How to convert Scala RDD to Map

scalaapache-spark

提问by Soumitra

I have a RDD (array of String) org.apache.spark.rdd.RDD[String] = MappedRDD[18]and to convert it to a map with unique Ids. I did 'val vertexMAp = vertices.zipWithUniqueId' but this gave me another RDD of type 'org.apache.spark.rdd.RDD[(String, Long)]'but I want a 'Map[String, Long]' . How can I convert my 'org.apache.spark.rdd.RDD[(String, Long)] to Map[String, Long]' ?

我有一个 RDD(字符串数组)org.apache.spark.rdd.RDD[String] = MappedRDD[18]并将其转换为具有唯一 ID 的地图。我做了 ' val vertexMAp = vertices.zipWithUniqueId' 但这给了我另一个类型的 RDD'org.apache.spark.rdd.RDD[(String, Long)]'但我想要一个 ' Map[String, Long]' 。我怎样才能转换我的 ' org.apache.spark.rdd.RDD[(String, Long)] to Map[String, Long]' ?

Thanks

谢谢

回答by maasg

There's a built-in collectAsMapfunction in PairRDDFunctionsthat would deliver you a map of the pair values in the RDD.

有一个内置collectAsMap函数PairRDDFunctions可以为您提供 RDD 中成对值的映射。

val vertexMAp = vertices.zipWithUniqueId.collectAsMap

It's important to remember that an RDD is a distributed data structure. You can visualize it a 'pieces' of your data spread over the cluster. When you collect, you force all those pieces to go to the driver and to be able to do that, they need to fit in the memory of the driver.

重要的是要记住,RDD 是一种分布式数据结构。您可以将其可视化为分布在集群中的数据的“片段”。当你collect,你强迫所有这些碎片去驱动程序并且能够做到这一点时,它们需要适合驱动程序的内存。

From the comments, it looks like in your case, you need to deal with a large dataset. Making a Map out of it is not going to work as it won't fit on the driver's memory; causing OOM exceptions if you try.

从评论来看,在您的情况下,您需要处理大型数据集。用它制作 Map 是行不通的,因为它不适合驱动程序的内存;如果您尝试会导致 OOM 异常。

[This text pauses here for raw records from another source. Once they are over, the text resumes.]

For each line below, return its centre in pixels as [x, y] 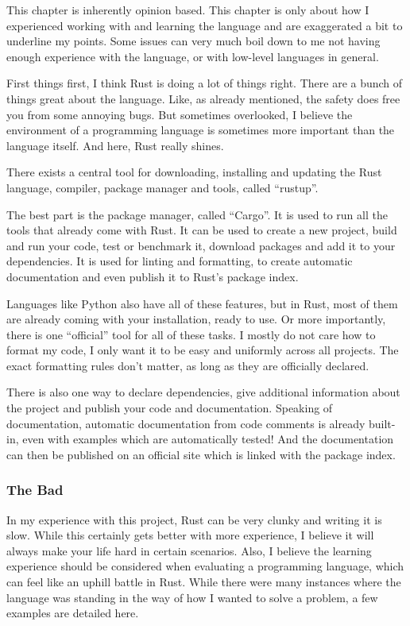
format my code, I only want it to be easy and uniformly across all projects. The [203, 350]
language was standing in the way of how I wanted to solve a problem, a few [192, 597]
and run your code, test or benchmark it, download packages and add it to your [201, 245]
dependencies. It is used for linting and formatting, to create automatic [180, 261]
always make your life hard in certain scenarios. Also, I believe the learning [189, 550]
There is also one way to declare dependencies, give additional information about [203, 392]
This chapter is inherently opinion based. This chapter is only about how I [188, 10]
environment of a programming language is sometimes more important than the [201, 130]
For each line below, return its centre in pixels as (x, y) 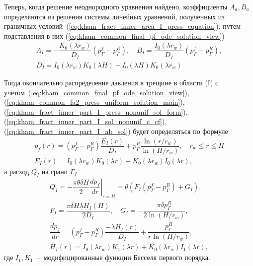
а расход (17, 171)
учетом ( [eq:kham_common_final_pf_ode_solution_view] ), (97, 92)
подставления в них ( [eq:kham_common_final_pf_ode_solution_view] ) (114, 35)
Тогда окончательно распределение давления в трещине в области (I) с (111, 82)
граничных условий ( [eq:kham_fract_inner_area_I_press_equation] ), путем (122, 26)
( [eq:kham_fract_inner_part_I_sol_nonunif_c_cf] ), (85, 121)
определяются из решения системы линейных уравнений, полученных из (114, 16)
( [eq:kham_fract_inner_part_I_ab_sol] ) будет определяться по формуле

You probably need to keep the dataset as an RDD. If you are creating a Map in order to lookup elements, you could use lookupon a PairRDD instead, like this:

您可能需要将数据集保留为 RDD。如果您要创建 Map 以查找元素,则可以lookup在 PairRDD 上使用,如下所示:

import org.apache.spark.SparkContext._  // import implicits conversions to support PairRDDFunctions

val vertexMap = vertices.zipWithUniqueId
val vertixYId = vertexMap.lookup("vertexY")

回答by Eugene Zhulenev

Collect to "local" machine and then convert Array[(String, Long)] to Map

收集到“本地”机器,然后将 Array[(String, Long)] 转换为 Map

val rdd: RDD[String] = ???

val map: Map[String, Long] = rdd.zipWithUniqueId().collect().toMap

回答by javadba

You do not need to convert. The implicits for PairRDDFunctionsdetects a Two-Tuple based RDD and applies the PairRDDFunctions methods automatically.

您不需要转换。PairRDDFunctions的隐式检测基于双元组的 RDD 并自动应用 PairRDDFunctions 方法。